## WHAT THE TASK ASKS
Would you print the records below word for word, without the pictures?

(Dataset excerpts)
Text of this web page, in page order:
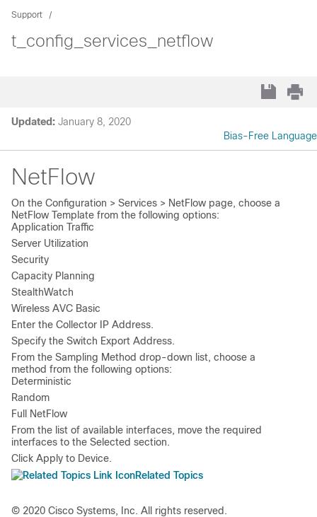
Support
t_config_services_netflow
Updated: January 8, 2020
Bias-Free Language
NetFlow
On the Configuration > Services > NetFlow page, choose a
NetFlow Template from the following options:
Application Traffic
Server Utilization
Security
Capacity Planning
StealthWatch
Wireless AVC Basic
Enter the Collector IP Address.
Specify the Switch Export Address.
From the Sampling Method drop-down list, choose a
method from the following options:
Deterministic
Random
Full NetFlow
From the list of available interfaces, move the required
interfaces to the Selected section.
Click Apply to Device.
Related Topics
© 2020 Cisco Systems, Inc. All rights reserved.

## RESPONSE AREA
Text of this web page, in page order:
Support
t_config_services_netflow
Updated: January 8, 2020
Bias-Free Language
NetFlow
On the Configuration > Services > NetFlow page, choose a
NetFlow Template from the following options:
Application Traffic
Server Utilization
Security
Capacity Planning
StealthWatch
Wireless AVC Basic
Enter the Collector IP Address.
Specify the Switch Export Address.
From the Sampling Method drop-down list, choose a
method from the following options:
Deterministic
Random
Full NetFlow
From the list of available interfaces, move the required
interfaces to the Selected section.
Click Apply to Device.
Related Topics
© 2020 Cisco Systems, Inc. All rights reserved.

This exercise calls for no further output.